---------- Supplied records
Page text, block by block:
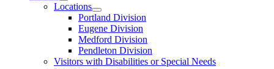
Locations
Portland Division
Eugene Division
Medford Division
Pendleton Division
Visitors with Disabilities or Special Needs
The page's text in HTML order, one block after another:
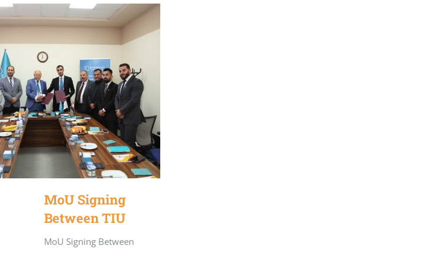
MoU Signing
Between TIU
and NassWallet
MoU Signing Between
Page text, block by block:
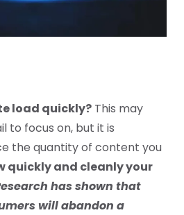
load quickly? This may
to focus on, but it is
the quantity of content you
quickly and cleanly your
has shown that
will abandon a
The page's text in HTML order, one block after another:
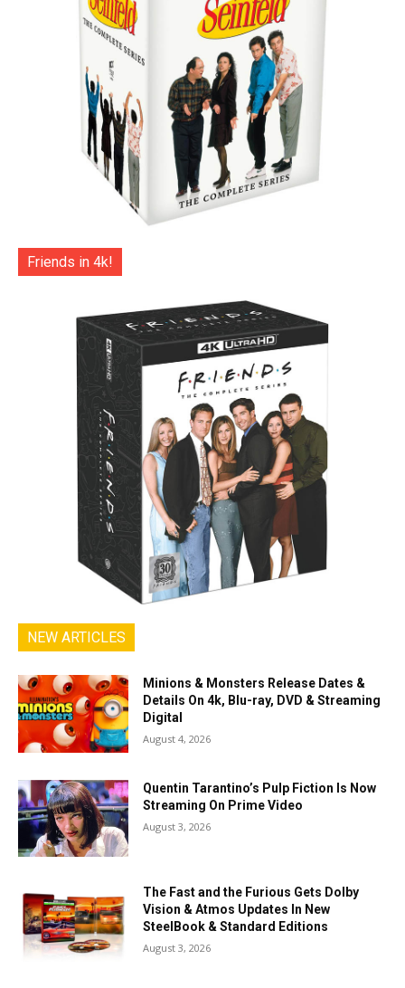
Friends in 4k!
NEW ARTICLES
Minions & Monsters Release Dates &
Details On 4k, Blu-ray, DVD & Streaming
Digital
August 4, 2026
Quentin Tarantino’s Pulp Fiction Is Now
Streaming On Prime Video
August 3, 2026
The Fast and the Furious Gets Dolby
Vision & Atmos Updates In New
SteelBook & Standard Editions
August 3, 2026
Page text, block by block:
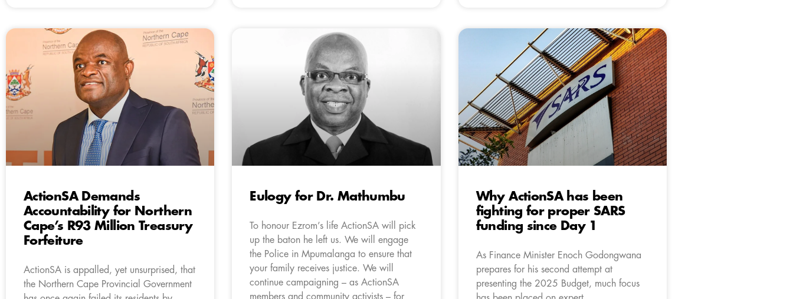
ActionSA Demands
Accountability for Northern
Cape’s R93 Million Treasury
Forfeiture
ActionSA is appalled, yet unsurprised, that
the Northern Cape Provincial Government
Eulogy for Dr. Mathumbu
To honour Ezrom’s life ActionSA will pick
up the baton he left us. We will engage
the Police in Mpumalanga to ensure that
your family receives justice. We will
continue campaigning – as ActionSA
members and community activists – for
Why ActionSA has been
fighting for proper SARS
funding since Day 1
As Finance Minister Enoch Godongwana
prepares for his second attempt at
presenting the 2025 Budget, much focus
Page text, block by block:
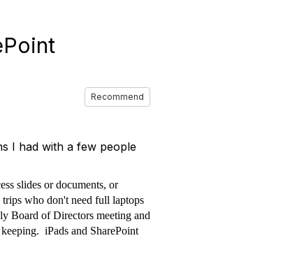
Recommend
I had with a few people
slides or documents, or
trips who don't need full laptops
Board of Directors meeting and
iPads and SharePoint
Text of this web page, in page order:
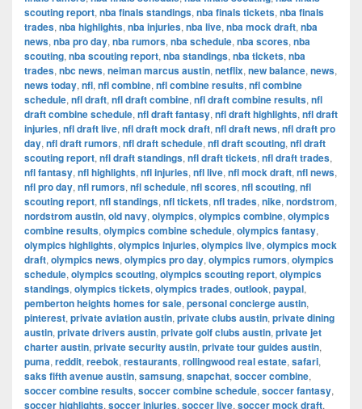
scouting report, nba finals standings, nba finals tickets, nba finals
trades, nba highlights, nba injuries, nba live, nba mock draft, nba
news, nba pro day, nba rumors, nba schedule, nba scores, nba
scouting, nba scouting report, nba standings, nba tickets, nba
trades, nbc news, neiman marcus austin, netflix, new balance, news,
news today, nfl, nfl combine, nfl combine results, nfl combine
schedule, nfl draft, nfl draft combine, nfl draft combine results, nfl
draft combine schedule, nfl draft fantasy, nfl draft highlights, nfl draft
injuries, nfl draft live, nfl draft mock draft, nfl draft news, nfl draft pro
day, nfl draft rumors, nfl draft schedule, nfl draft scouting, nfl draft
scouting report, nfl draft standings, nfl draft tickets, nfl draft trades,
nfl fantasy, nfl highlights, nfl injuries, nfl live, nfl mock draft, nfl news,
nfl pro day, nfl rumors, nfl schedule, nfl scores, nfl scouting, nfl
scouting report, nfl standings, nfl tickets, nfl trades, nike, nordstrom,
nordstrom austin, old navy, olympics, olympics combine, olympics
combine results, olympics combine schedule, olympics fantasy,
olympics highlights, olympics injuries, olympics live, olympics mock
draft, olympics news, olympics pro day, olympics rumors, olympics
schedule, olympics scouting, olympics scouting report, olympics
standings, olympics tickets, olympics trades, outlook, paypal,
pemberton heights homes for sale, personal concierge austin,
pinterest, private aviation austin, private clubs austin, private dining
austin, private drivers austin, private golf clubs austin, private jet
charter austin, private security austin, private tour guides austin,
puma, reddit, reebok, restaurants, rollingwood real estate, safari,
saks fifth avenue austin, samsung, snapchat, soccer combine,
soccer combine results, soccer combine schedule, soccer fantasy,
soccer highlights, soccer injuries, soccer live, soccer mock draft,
--------------------
Would you set down the material exactly as it stands, without the pictures?

Answer area:
Page text, block by block:
Locations
Portland Division
Eugene Division
Medford Division
Pendleton Division
Visitors with Disabilities or Special Needs
The page's text in HTML order, one block after another:
MoU Signing
Between TIU
and NassWallet
MoU Signing Between
Page text, block by block:
load quickly? This may
to focus on, but it is
the quantity of content you
quickly and cleanly your
has shown that
will abandon a
The page's text in HTML order, one block after another:
Friends in 4k!
NEW ARTICLES
Minions & Monsters Release Dates &
Details On 4k, Blu-ray, DVD & Streaming
Digital
August 4, 2026
Quentin Tarantino’s Pulp Fiction Is Now
Streaming On Prime Video
August 3, 2026
The Fast and the Furious Gets Dolby
Vision & Atmos Updates In New
SteelBook & Standard Editions
August 3, 2026
Page text, block by block:
ActionSA Demands
Accountability for Northern
Cape’s R93 Million Treasury
Forfeiture
ActionSA is appalled, yet unsurprised, that
the Northern Cape Provincial Government
Eulogy for Dr. Mathumbu
To honour Ezrom’s life ActionSA will pick
up the baton he left us. We will engage
the Police in Mpumalanga to ensure that
your family receives justice. We will
continue campaigning – as ActionSA
members and community activists – for
Why ActionSA has been
fighting for proper SARS
funding since Day 1
As Finance Minister Enoch Godongwana
prepares for his second attempt at
presenting the 2025 Budget, much focus
Page text, block by block:
Recommend
I had with a few people
slides or documents, or
trips who don't need full laptops
Board of Directors meeting and
iPads and SharePoint
Text of this web page, in page order:
scouting report, nba finals standings, nba finals tickets, nba finals
trades, nba highlights, nba injuries, nba live, nba mock draft, nba
news, nba pro day, nba rumors, nba schedule, nba scores, nba
scouting, nba scouting report, nba standings, nba tickets, nba
trades, nbc news, neiman marcus austin, netflix, new balance, news,
news today, nfl, nfl combine, nfl combine results, nfl combine
schedule, nfl draft, nfl draft combine, nfl draft combine results, nfl
draft combine schedule, nfl draft fantasy, nfl draft highlights, nfl draft
injuries, nfl draft live, nfl draft mock draft, nfl draft news, nfl draft pro
day, nfl draft rumors, nfl draft schedule, nfl draft scouting, nfl draft
scouting report, nfl draft standings, nfl draft tickets, nfl draft trades,
nfl fantasy, nfl highlights, nfl injuries, nfl live, nfl mock draft, nfl news,
nfl pro day, nfl rumors, nfl schedule, nfl scores, nfl scouting, nfl
scouting report, nfl standings, nfl tickets, nfl trades, nike, nordstrom,
nordstrom austin, old navy, olympics, olympics combine, olympics
combine results, olympics combine schedule, olympics fantasy,
olympics highlights, olympics injuries, olympics live, olympics mock
draft, olympics news, olympics pro day, olympics rumors, olympics
schedule, olympics scouting, olympics scouting report, olympics
standings, olympics tickets, olympics trades, outlook, paypal,
pemberton heights homes for sale, personal concierge austin,
pinterest, private aviation austin, private clubs austin, private dining
austin, private drivers austin, private golf clubs austin, private jet
charter austin, private security austin, private tour guides austin,
puma, reddit, reebok, restaurants, rollingwood real estate, safari,
saks fifth avenue austin, samsung, snapchat, soccer combine,
soccer combine results, soccer combine schedule, soccer fantasy,
soccer highlights, soccer injuries, soccer live, soccer mock draft,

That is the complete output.